工事完了後に検査や手直しを行い、引き渡しを受けてから什器搬入や備品設置を行うことが多いです。
次に、物件の状態と内装工事範囲の関係を整理しておくことが重要です。
一般的に、躯体がむき出しで内壁や天井、床の仕上げがない状態の物件は、間仕切りや天井、床仕上げ、設備配管などを一から整える必要があります。
一方で、前テナントの造作や設備が残っている状態の物件では、既存設備を活かしつつ仕上げの変更や一部改修を行うケースが多く、工期や工事範囲に与える影響が大きく異なります。
どの程度の解体や設備更新が必要かによって、工事費用だけでなく準備期間も変わるため、内見段階から確認しておくことが大切です。
さらに、開業や移転の希望日から逆算して全体のスケジュール感を把握しておく必要があります。
中小企業向けの開業支援資料では、物件選定から賃貸借契約、内装工事、備品準備までを含めると、少なくとも数か月単位の期間を見込むことが推奨されています。
また、国土交通省の建築基準法関係資料では、用途制限や内装制限など、用途や規模によっては事前の確認が必要となる事項が示されており、これらへの対応期間も考慮しなければなりません。

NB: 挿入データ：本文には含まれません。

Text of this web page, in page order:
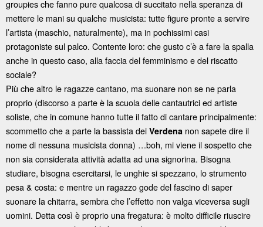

このように、希望日から逆算して物件探しの開始時期と内装工事の準備期間を設定することで、無理のない工程管理につながります。
| 段階 | 主な内容 | 期間の目安 |
|---|---|---|
| 物件探し・契約 | 情報収集と内見、条件交渉 | 数週間〜数か月 |
| 内装計画・見積 | レイアウト検討と工事内容整理 | 約1〜2か月 |
| 工事着工・引渡し | 内装工事と完了検査 | 数週間〜1か月 |
物件探しと内装工事を同時進行するメリット・リスク
物件探しと内装工事の計画を同時に進めると、全体の準備期間を短縮しやすいという利点があります。
一般的にオフィスや店舗の移転準備には半年前後を要するとされますが、その中で物件選定と内装計画を並行させることで、開業日を前倒ししやすくなります。
また、早い段階から内装の専門家と相談しながら候補物件を検討できるため、希望するレイアウトや設備条件を満たしやすくなることもメリットです。
さらに、同時進行によりレイアウト検討や見積比較の時間を確保しやすく、慌ただしい最終局面での判断ミスを減らしやすくなります。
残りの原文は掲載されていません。